▸ **Task objective**:
Scan the material for the string "pour" and copy out every line in which it occurs.

::::::::::

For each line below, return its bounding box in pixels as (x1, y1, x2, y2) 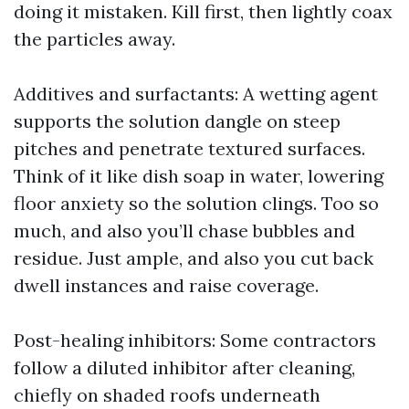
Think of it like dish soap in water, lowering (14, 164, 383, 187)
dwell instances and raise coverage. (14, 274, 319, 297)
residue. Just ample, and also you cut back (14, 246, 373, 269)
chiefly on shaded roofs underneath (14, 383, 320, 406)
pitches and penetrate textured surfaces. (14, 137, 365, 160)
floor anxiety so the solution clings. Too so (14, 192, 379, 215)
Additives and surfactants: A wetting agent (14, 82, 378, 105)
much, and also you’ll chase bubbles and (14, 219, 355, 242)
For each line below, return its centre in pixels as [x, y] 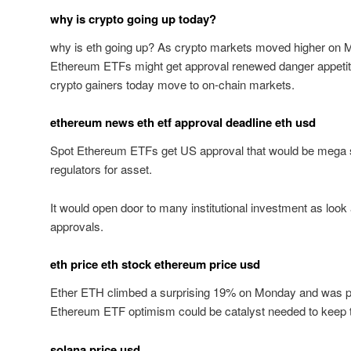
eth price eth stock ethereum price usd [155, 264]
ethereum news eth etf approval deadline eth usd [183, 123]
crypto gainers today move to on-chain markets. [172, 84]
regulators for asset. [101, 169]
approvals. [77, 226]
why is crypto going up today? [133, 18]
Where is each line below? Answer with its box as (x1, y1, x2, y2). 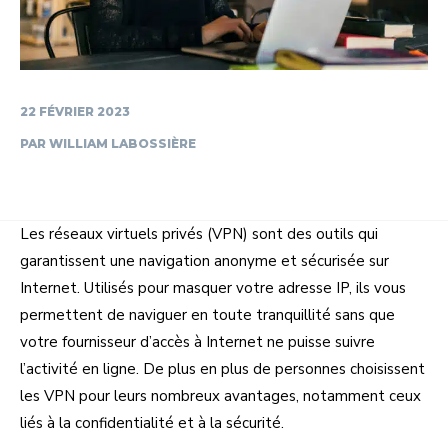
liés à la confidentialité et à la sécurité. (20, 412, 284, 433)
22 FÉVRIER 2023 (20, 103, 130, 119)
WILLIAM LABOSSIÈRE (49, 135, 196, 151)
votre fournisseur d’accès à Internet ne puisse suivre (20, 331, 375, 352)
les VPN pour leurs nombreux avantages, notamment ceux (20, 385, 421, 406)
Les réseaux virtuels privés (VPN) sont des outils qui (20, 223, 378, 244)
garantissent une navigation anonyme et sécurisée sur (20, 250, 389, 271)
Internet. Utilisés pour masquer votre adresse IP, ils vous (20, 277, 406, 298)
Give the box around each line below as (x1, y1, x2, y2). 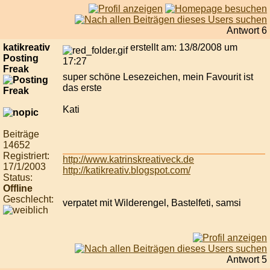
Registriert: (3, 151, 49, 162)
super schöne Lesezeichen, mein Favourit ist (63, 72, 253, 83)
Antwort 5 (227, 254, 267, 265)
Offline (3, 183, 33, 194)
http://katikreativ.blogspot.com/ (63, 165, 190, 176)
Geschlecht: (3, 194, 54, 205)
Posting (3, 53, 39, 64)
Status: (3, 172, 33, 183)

::::::::::

▸ **Response area**:
les VPN pour leurs nombreux avantages, notamment ceux (20, 385, 421, 406)
Internet. Utilisés pour masquer votre adresse IP, ils vous (20, 277, 406, 298)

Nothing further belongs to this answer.